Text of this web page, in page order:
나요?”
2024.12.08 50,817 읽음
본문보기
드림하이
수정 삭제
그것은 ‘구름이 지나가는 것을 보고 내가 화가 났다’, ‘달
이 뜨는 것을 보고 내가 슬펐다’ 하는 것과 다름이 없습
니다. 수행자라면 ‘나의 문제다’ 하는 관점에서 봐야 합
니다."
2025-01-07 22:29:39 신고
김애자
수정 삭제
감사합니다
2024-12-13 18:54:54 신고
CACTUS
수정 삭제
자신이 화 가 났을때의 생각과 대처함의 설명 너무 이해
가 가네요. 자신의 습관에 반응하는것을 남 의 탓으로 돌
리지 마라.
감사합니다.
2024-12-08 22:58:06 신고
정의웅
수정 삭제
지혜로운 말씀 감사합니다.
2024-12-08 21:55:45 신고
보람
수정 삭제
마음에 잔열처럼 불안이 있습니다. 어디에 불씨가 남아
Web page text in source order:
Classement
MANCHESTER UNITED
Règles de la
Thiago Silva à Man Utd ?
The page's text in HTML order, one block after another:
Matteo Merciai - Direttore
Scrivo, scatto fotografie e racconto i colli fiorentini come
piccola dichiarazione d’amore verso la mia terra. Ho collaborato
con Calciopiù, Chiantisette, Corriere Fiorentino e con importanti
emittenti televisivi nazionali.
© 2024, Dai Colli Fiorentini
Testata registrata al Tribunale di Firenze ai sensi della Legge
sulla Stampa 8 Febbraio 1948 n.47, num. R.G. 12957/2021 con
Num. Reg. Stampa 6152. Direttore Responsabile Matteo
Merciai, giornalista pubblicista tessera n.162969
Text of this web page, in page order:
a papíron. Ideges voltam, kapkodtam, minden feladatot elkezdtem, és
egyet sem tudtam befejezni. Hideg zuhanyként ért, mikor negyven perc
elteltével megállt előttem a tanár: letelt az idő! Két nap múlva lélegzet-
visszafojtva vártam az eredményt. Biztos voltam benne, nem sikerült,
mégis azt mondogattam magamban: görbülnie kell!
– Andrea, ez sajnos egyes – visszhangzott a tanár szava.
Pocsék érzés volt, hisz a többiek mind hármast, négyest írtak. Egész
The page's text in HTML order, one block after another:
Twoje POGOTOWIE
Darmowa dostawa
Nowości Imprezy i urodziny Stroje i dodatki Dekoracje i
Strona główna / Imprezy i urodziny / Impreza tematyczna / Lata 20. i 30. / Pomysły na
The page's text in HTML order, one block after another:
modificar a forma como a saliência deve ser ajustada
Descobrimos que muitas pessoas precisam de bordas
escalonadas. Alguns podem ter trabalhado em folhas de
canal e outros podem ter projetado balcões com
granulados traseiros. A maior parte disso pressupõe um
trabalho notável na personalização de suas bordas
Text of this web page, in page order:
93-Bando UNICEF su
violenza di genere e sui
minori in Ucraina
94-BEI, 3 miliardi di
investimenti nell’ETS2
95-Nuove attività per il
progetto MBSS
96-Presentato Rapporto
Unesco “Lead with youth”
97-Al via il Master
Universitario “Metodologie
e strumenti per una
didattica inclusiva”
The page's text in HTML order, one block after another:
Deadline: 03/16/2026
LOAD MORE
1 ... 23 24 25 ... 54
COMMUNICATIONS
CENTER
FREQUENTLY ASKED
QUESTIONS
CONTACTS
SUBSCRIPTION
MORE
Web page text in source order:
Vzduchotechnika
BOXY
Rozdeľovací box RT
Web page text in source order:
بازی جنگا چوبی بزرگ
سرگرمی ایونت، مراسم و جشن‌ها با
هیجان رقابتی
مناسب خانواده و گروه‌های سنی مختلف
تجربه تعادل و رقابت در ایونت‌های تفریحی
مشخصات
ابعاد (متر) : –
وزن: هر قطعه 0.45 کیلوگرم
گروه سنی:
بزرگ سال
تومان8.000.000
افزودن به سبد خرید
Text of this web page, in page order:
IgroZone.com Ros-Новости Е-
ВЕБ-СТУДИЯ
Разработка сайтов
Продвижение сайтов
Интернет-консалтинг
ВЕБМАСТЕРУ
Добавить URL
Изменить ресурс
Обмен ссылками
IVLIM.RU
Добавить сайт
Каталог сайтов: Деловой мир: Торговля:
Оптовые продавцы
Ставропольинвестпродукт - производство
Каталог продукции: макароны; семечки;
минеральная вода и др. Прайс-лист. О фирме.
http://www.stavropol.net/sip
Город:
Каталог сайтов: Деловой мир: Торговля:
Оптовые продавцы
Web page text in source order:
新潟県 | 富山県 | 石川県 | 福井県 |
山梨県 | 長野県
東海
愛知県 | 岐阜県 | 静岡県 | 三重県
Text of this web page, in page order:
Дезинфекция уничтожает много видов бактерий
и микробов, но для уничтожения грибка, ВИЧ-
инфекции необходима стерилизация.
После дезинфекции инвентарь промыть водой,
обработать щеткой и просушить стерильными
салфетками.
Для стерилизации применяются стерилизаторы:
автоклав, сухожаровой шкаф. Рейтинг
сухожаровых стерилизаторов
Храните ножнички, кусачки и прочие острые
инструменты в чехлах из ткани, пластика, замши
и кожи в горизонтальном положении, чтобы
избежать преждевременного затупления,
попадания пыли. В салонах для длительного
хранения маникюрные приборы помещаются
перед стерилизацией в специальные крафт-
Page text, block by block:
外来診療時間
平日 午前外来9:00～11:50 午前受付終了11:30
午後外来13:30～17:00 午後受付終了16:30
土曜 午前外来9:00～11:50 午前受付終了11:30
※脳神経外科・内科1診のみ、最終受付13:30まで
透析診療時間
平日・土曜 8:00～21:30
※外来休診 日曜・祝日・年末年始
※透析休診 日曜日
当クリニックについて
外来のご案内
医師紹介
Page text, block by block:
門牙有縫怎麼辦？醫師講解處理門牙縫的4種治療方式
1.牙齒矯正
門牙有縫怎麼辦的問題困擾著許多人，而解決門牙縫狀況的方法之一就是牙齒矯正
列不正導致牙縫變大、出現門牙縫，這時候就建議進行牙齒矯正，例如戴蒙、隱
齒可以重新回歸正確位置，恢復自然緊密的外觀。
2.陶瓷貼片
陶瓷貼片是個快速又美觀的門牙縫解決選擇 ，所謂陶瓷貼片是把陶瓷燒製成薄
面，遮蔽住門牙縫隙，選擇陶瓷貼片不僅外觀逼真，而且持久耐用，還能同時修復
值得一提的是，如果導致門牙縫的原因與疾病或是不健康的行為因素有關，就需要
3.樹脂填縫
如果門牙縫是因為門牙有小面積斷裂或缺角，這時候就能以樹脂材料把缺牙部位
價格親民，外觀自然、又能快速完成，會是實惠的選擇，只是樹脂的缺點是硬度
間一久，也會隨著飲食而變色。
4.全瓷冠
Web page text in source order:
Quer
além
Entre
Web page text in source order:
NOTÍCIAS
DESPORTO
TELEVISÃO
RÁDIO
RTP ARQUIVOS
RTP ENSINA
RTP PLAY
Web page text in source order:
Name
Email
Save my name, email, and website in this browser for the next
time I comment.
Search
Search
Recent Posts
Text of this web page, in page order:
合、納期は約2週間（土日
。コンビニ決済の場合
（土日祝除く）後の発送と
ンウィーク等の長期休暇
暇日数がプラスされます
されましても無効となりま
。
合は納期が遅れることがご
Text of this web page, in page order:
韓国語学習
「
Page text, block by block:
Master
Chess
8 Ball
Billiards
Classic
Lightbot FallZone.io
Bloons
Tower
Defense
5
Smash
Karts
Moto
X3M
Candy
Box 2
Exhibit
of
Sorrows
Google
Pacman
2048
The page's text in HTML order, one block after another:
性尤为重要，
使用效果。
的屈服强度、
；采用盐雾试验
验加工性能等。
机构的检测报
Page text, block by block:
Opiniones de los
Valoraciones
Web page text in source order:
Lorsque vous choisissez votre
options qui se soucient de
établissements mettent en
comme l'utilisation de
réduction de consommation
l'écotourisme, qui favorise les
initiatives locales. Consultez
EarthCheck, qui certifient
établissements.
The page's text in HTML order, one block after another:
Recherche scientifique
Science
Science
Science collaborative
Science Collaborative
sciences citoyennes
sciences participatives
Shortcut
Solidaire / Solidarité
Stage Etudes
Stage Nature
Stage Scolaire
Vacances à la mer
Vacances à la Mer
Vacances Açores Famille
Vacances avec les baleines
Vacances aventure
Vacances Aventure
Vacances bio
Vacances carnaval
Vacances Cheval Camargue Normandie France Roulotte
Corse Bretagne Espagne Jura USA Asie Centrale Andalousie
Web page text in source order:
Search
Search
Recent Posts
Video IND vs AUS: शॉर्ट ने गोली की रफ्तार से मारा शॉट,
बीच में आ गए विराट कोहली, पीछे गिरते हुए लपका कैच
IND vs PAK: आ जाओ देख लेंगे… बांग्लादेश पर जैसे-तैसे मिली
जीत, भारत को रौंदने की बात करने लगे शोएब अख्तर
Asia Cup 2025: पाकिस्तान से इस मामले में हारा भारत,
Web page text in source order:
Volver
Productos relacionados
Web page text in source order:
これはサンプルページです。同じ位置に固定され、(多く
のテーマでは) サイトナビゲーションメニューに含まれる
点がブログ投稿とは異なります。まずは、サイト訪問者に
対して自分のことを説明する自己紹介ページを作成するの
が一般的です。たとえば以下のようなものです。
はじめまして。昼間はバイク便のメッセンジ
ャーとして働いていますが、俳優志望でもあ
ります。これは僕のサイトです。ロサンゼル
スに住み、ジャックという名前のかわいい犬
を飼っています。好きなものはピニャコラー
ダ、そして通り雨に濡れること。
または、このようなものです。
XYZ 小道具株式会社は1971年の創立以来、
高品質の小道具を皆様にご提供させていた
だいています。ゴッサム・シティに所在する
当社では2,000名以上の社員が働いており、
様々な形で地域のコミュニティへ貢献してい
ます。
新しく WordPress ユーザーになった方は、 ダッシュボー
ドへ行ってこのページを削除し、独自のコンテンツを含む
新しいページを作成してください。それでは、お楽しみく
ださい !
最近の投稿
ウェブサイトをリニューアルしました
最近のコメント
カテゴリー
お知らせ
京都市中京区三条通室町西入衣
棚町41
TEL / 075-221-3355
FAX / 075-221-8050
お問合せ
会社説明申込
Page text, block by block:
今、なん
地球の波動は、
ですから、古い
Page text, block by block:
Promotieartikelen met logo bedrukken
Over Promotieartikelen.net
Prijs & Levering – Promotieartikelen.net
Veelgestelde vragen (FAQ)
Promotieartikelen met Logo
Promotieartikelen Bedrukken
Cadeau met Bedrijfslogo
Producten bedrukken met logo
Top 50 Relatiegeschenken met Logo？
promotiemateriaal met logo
•••••
**What is expected**
Here the job is to transcribe the lines from the first line of the data through the line containing "mégis azt mondogattam", inclusive, exactly and with nothing else.

**Response for this exercise**
Text of this web page, in page order:
나요?”
2024.12.08 50,817 읽음
본문보기
드림하이
수정 삭제
그것은 ‘구름이 지나가는 것을 보고 내가 화가 났다’, ‘달
이 뜨는 것을 보고 내가 슬펐다’ 하는 것과 다름이 없습
니다. 수행자라면 ‘나의 문제다’ 하는 관점에서 봐야 합
니다."
2025-01-07 22:29:39 신고
김애자
수정 삭제
감사합니다
2024-12-13 18:54:54 신고
CACTUS
수정 삭제
자신이 화 가 났을때의 생각과 대처함의 설명 너무 이해
가 가네요. 자신의 습관에 반응하는것을 남 의 탓으로 돌
리지 마라.
감사합니다.
2024-12-08 22:58:06 신고
정의웅
수정 삭제
지혜로운 말씀 감사합니다.
2024-12-08 21:55:45 신고
보람
수정 삭제
마음에 잔열처럼 불안이 있습니다. 어디에 불씨가 남아
Web page text in source order:
Classement
MANCHESTER UNITED
Règles de la
Thiago Silva à Man Utd ?
The page's text in HTML order, one block after another:
Matteo Merciai - Direttore
Scrivo, scatto fotografie e racconto i colli fiorentini come
piccola dichiarazione d’amore verso la mia terra. Ho collaborato
con Calciopiù, Chiantisette, Corriere Fiorentino e con importanti
emittenti televisivi nazionali.
© 2024, Dai Colli Fiorentini
Testata registrata al Tribunale di Firenze ai sensi della Legge
sulla Stampa 8 Febbraio 1948 n.47, num. R.G. 12957/2021 con
Num. Reg. Stampa 6152. Direttore Responsabile Matteo
Merciai, giornalista pubblicista tessera n.162969
Text of this web page, in page order:
a papíron. Ideges voltam, kapkodtam, minden feladatot elkezdtem, és
egyet sem tudtam befejezni. Hideg zuhanyként ért, mikor negyven perc
elteltével megállt előttem a tanár: letelt az idő! Két nap múlva lélegzet-
visszafojtva vártam az eredményt. Biztos voltam benne, nem sikerült,
mégis azt mondogattam magamban: görbülnie kell!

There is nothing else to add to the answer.